En tant que Premier ministre par intérim, Lecornu s'est entretenu mardi et mercredi avec les dirigeants des factions du centre-gauche au centre-droit, et a fait part à Macron, le 8 octobre, d'une lueur d'optimisme : une faible majorité à l'Assemblée contre la dissolution, une « plateforme pour la stabilité » émergente et la possibilité de faire adopter le budget 2026 d'ici la fin de l'année grâce à des concessions. L'Élysée a confirmé que Macron dévoilerait un nouveau Premier ministre d'ici le 10 octobre, évitant ainsi des élections immédiates qui pourraient propulser le RN de Marine Le Pen au pouvoir. Cependant, les candidats viables sont difficiles à trouver. S'en tenir à des initiés comme Lecornu risque d'aggraver les divisions, tandis que courtiser les socialistes pourrait fracturer le noyau dur des partisans de Macron. Le leader d'extrême gauche Jean-Luc Mélenchon a appelé à la destitution de Macron, et Le Pen réclame des élections.
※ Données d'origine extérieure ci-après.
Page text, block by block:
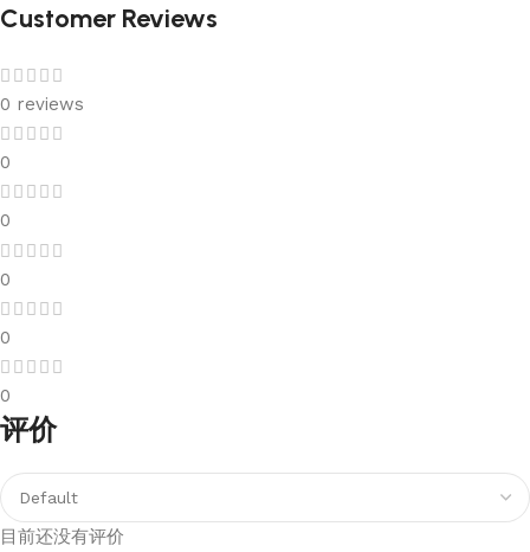
Customer Reviews
0 reviews
0
0
0
0
0
评价
目前还没有评价
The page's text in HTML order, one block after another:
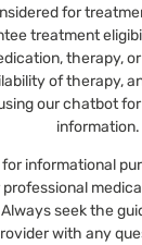
for
treatment
therapy,
of therapy,
our chatbot
information.
informational
seek the
with any
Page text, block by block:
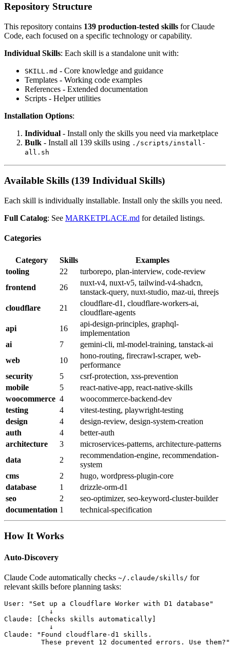
Repository Structure
This repository contains 139 production-tested skills for Claude
Code, each focused on a specific technology or capability.
Individual Skills: Each skill is a standalone unit with:
SKILL.md - Core knowledge and guidance
Templates - Working code examples
References - Extended documentation
Scripts - Helper utilities
Installation Options:
Individual - Install only the skills you need via marketplace
Bulk - Install all 139 skills using ./scripts/install-
all.sh
Available Skills (139 Individual Skills)
Each skill is individually installable. Install only the skills you need.
Full Catalog: See MARKETPLACE.md for detailed listings.
Categories
Category Skills
Examples
tooling
22
turborepo, plan-interview, code-review
frontend
26
nuxt-v4, nuxt-v5, tailwind-v4-shadcn,
tanstack-query, nuxt-studio, maz-ui, threejs
cloudflare
21
cloudflare-d1, cloudflare-workers-ai,
cloudflare-agents
api
16
api-design-principles, graphql-
implementation
ai
7
gemini-cli, ml-model-training, tanstack-ai
web
10
hono-routing, firecrawl-scraper, web-
performance
security
5
csrf-protection, xss-prevention
mobile
5
react-native-app, react-native-skills
woocommerce 4
woocommerce-backend-dev
testing
4
vitest-testing, playwright-testing
design
4
design-review, design-system-creation
auth
4
better-auth
architecture
3
microservices-patterns, architecture-patterns
data
2
recommendation-engine, recommendation-
system
cms
2
hugo, wordpress-plugin-core
database
1
drizzle-orm-d1
seo
2
seo-optimizer, seo-keyword-cluster-builder
documentation 1 technical-specification
How It Works
Auto-Discovery
Claude Code automatically checks ~/.claude/skills/ for
relevant skills before planning tasks:
User: "Set up a Cloudflare Worker with D1 database"
           ↓
Claude: [Checks skills automatically]
           ↓
Claude: "Found cloudflare-d1 skills.
         These prevent 12 documented errors. Use them?"
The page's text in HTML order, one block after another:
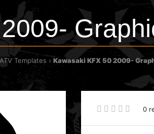
Templates Kawasaki KFX 50 2009-
0
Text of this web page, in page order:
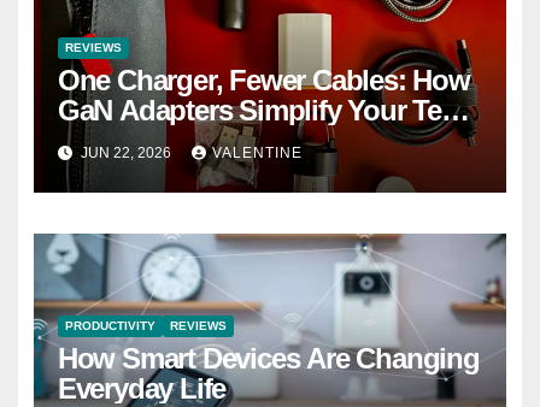
REVIEWS
One Charger, Fewer Cables: How
GaN Adapters Simplify Your Tech
Bag
JUN 22, 2026 VALENTINE
PRODUCTIVITY REVIEWS
How Smart Devices Are Changing
Everyday Life
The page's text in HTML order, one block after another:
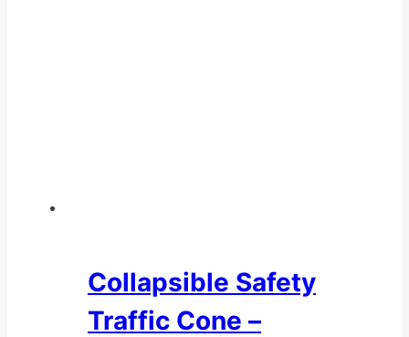
Collapsible Safety
Traffic Cone –
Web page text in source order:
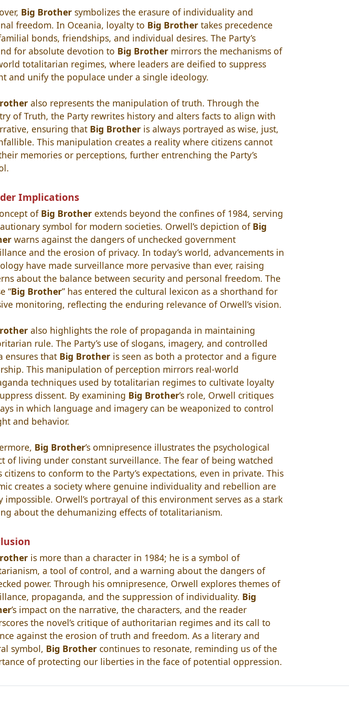
Big Brother symbolizes the erasure of individuality and
freedom. In Oceania, loyalty to Big Brother takes precedence
bonds, friendships, and individual desires. The Party’s
for absolute devotion to Big Brother mirrors the mechanisms of
totalitarian regimes, where leaders are deified to suppress
and unify the populace under a single ideology.
also represents the manipulation of truth. Through the
of Truth, the Party rewrites history and alters facts to align with
ensuring that Big Brother is always portrayed as wise, just,
This manipulation creates a reality where citizens cannot
memories or perceptions, further entrenching the Party’s
Implications
of Big Brother extends beyond the confines of 1984, serving
symbol for modern societies. Orwell’s depiction of Big
warns against the dangers of unchecked government
and the erosion of privacy. In today’s world, advancements in
have made surveillance more pervasive than ever, raising
about the balance between security and personal freedom. The
“Big Brother” has entered the cultural lexicon as a shorthand for
monitoring, reflecting the enduring relevance of Orwell’s vision.
also highlights the role of propaganda in maintaining
rule. The Party’s use of slogans, imagery, and controlled
ensures that Big Brother is seen as both a protector and a figure
This manipulation of perception mirrors real-world
techniques used by totalitarian regimes to cultivate loyalty
dissent. By examining Big Brother’s role, Orwell critiques
in which language and imagery can be weaponized to control
and behavior.
Big Brother’s omnipresence illustrates the psychological
of living under constant surveillance. The fear of being watched
citizens to conform to the Party’s expectations, even in private. This
creates a society where genuine individuality and rebellion are
impossible. Orwell’s portrayal of this environment serves as a stark
about the dehumanizing effects of totalitarianism.
is more than a character in 1984; he is a symbol of
a tool of control, and a warning about the dangers of
power. Through his omnipresence, Orwell explores themes of
propaganda, and the suppression of individuality. Big
’s impact on the narrative, the characters, and the reader
the novel’s critique of authoritarian regimes and its call to
against the erosion of truth and freedom. As a literary and
symbol, Big Brother continues to resonate, reminding us of the
of protecting our liberties in the face of potential oppression.
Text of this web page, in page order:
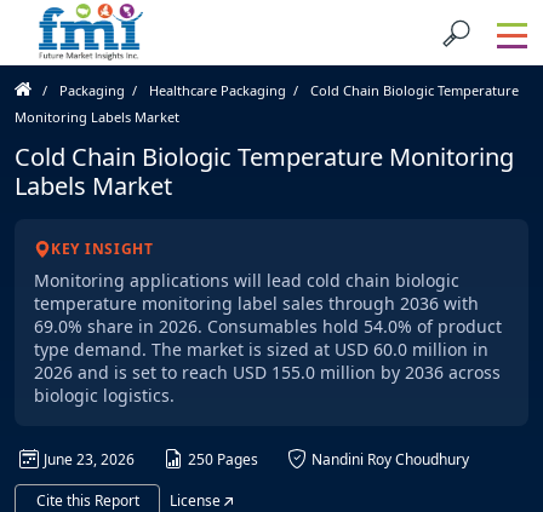
Packaging Healthcare Packaging
Cold Chain Biologic Temperature
Monitoring Labels Market
Cold Chain Biologic Temperature Monitoring
Labels Market
KEY INSIGHT
Monitoring applications will lead cold chain biologic
temperature monitoring label sales through 2036 with
69.0% share in 2026. Consumables hold 54.0% of product
type demand. The market is sized at USD 60.0 million in
2026 and is set to reach USD 155.0 million by 2036 across
biologic logistics.
June 23, 2026 250 Pages
Nandini Roy Choudhury
Cite this Report
License
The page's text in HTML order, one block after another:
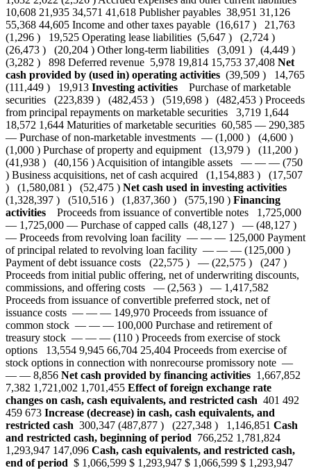
10,608 21,935 34,571 41,618 Publisher payables 38,951 31,126
55,368 44,605 Income and other taxes payable (16,617 ) 21,763
(1,296 ) 19,525 Operating lease liabilities (5,647 ) (2,724 )
(26,473 ) (20,204 ) Other long-term liabilities (3,091 ) (4,449 )
(3,282 ) 898 Deferred revenue 5,978 19,814 15,753 37,408 Net
cash provided by (used in) operating activities (39,509 ) 14,765
(111,449 ) 19,913 Investing activities Purchase of marketable
securities (223,839 ) (482,453 ) (519,698 ) (482,453 ) Proceeds
from principal repayments on marketable securities 3,719 1,644
18,572 1,644 Maturities of marketable securities 60,585 — 290,385
— Purchase of non-marketable investments — (1,000 ) (4,600 )
(1,000 ) Purchase of property and equipment (13,979 ) (11,200 )
(41,938 ) (40,156 ) Acquisition of intangible assets — — — (750
) Business acquisitions, net of cash acquired (1,154,883 ) (17,507
) (1,580,081 ) (52,475 ) Net cash used in investing activities
(1,328,397 ) (510,516 ) (1,837,360 ) (575,190 ) Financing
activities Proceeds from issuance of convertible notes 1,725,000
— 1,725,000 — Purchase of capped calls (48,127 ) — (48,127 )
— Proceeds from revolving loan facility — — — 125,000 Payment
of principal related to revolving loan facility — — — (125,000 )
Payment of debt issuance costs (22,575 ) — (22,575 ) (247 )
Proceeds from initial public offering, net of underwriting discounts,
commissions, and offering costs — (2,563 ) — 1,417,582
Proceeds from issuance of convertible preferred stock, net of
issuance costs — — — 149,970 Proceeds from issuance of
common stock — — — 100,000 Purchase and retirement of
treasury stock — — — (110 ) Proceeds from exercise of stock
options 13,554 9,945 66,704 25,404 Proceeds from exercise of
stock options in connection with nonrecourse promissory note —
— — 8,856 Net cash provided by financing activities 1,667,852
7,382 1,721,002 1,701,455 Effect of foreign exchange rate
changes on cash, cash equivalents, and restricted cash 401 492
459 673 Increase (decrease) in cash, cash equivalents, and
restricted cash 300,347 (487,877 ) (227,348 ) 1,146,851 Cash
and restricted cash, beginning of period 766,252 1,781,824
1,293,947 147,096 Cash, cash equivalents, and restricted cash,
end of period $ 1,066,599 $ 1,293,947 $ 1,066,599 $ 1,293,947
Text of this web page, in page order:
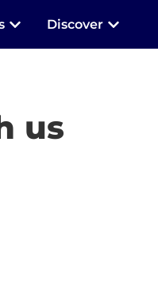
Discover
us
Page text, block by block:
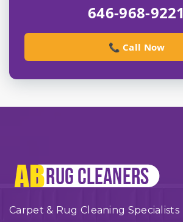
646-968-9221
📞 Call Now
Carpet & Rug Cleaning Specialists
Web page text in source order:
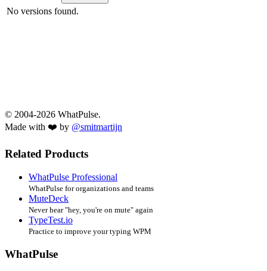
No versions found.
© 2004-2026 WhatPulse.
Made with ❤️ by @smitmartijn
Related Products
WhatPulse Professional
WhatPulse for organizations and teams
MuteDeck
Never hear "hey, you're on mute" again
TypeTest.io
Practice to improve your typing WPM
WhatPulse
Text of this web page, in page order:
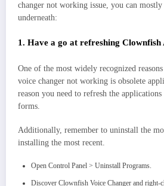
changer not working issue, you can
underneath:
1. Have a go at refreshing Clownfish
One of the most widely recognized
voice changer not working is obsolete
reason you need to refresh the
forms.
Additionally, remember to uninstall the
installing the most recent.
Open Control Panel > Uninstall Programs.
Discover Clownfish Voice Changer and right-
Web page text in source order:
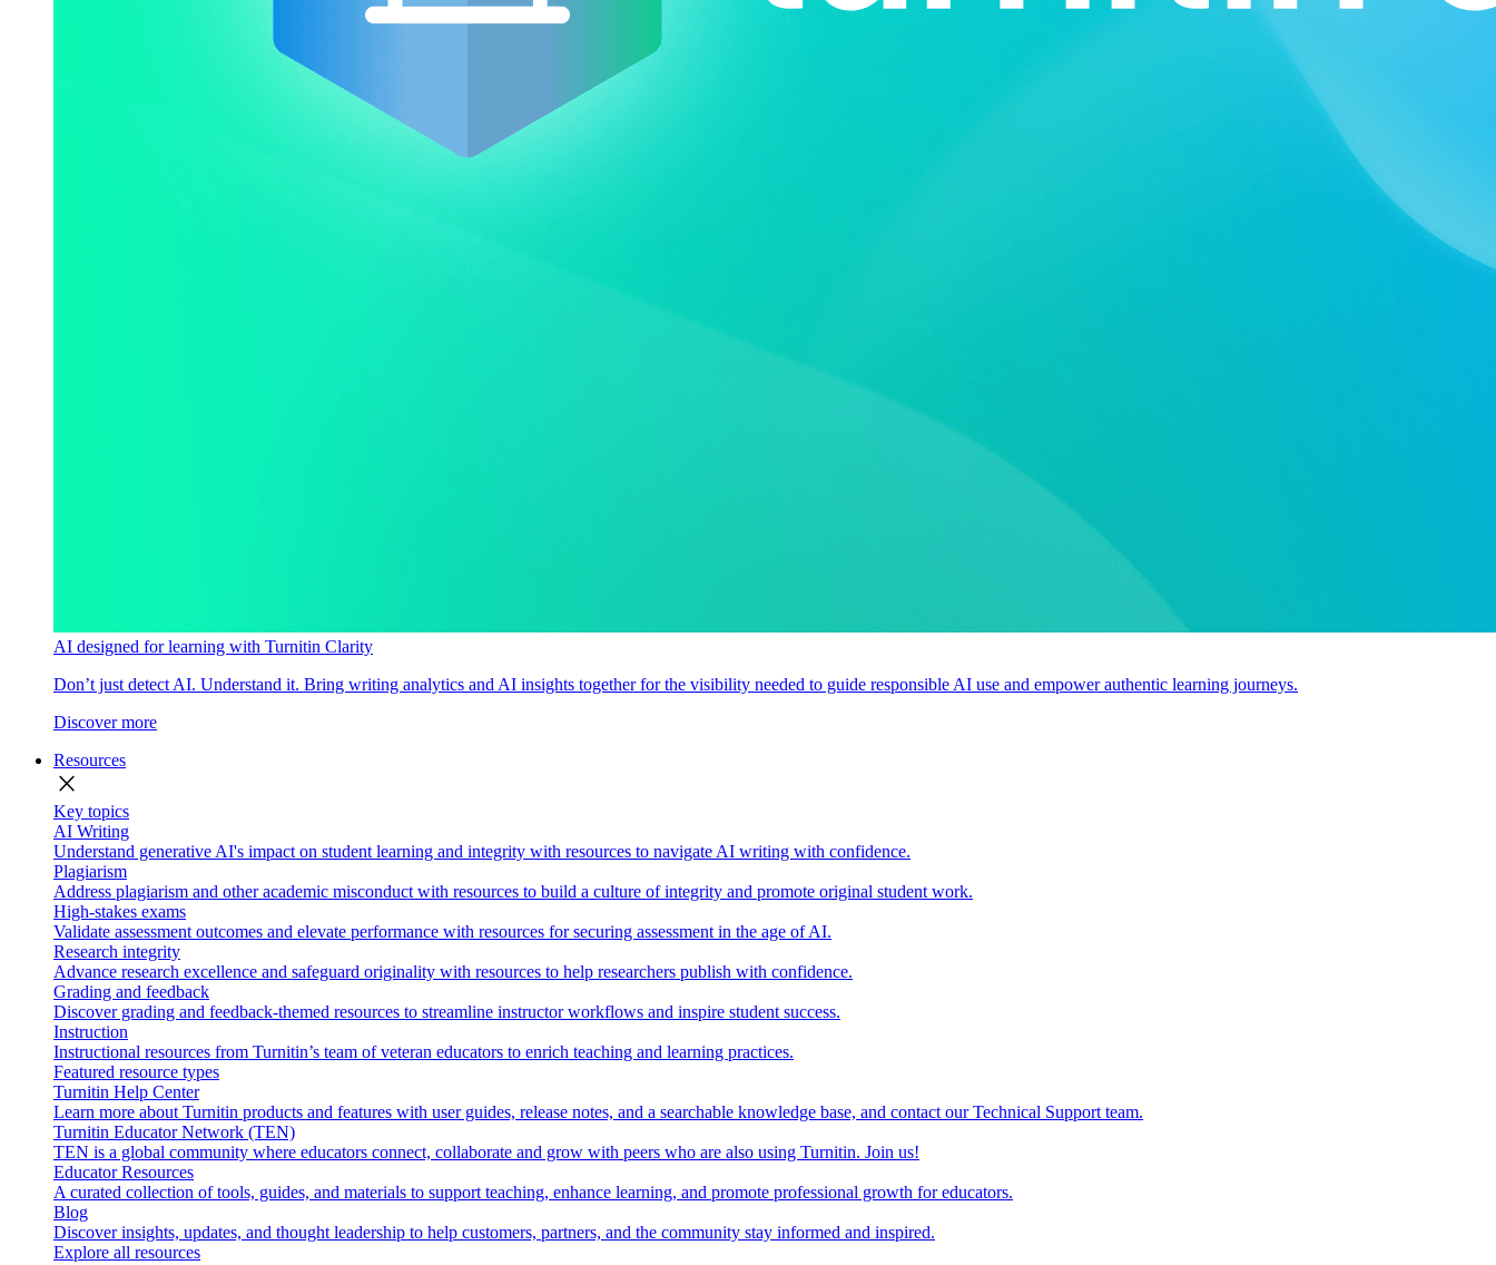
AI designed for learning with Turnitin Clarity
Don’t just detect AI. Understand it. Bring writing analytics and AI insights together for the visibility needed to guide responsible AI use and empower authentic learning journeys.
Discover more
Resources
close
Key topics
AI Writing
Understand generative AI's impact on student learning and integrity with resources to navigate AI writing with confidence.
Plagiarism
Address plagiarism and other academic misconduct with resources to build a culture of integrity and promote original student work.
High-stakes exams
Validate assessment outcomes and elevate performance with resources for securing assessment in the age of AI.
Research integrity
Advance research excellence and safeguard originality with resources to help researchers publish with confidence.
Grading and feedback
Discover grading and feedback-themed resources to streamline instructor workflows and inspire student success.
Instruction
Instructional resources from Turnitin’s team of veteran educators to enrich teaching and learning practices.
Featured resource types
Turnitin Help Center
Learn more about Turnitin products and features with user guides, release notes, and a searchable knowledge base, and contact our Technical Support team.
Turnitin Educator Network (TEN)
TEN is a global community where educators connect, collaborate and grow with peers who are also using Turnitin. Join us!
Educator Resources
A curated collection of tools, guides, and materials to support teaching, enhance learning, and promote professional growth for educators.
Blog
Discover insights, updates, and thought leadership to help customers, partners, and the community stay informed and inspired.
Explore all resources

Des sources proches de l'Élysée murmurent que Macron est prêt à « prendre ses responsabilités » si le pacte de stabilité vacille, ce qui pourrait déclencher une dissolution comme option nucléaire. Pour l'instant, le président évite l'abîme, mais avec des échéances qui approchent, la France vacille au bord du gouffre. Comme l'a observé un analyste, « il ne faudrait pas grand-chose pour que cela fonctionne », à condition que les egos cèdent la place au pragmatisme. Dans un pays fatigué par l'impasse, le choix imminent de Macron pourrait soit stabiliser le navire, soit précipiter son naufrage dans une incertitude encore plus profonde.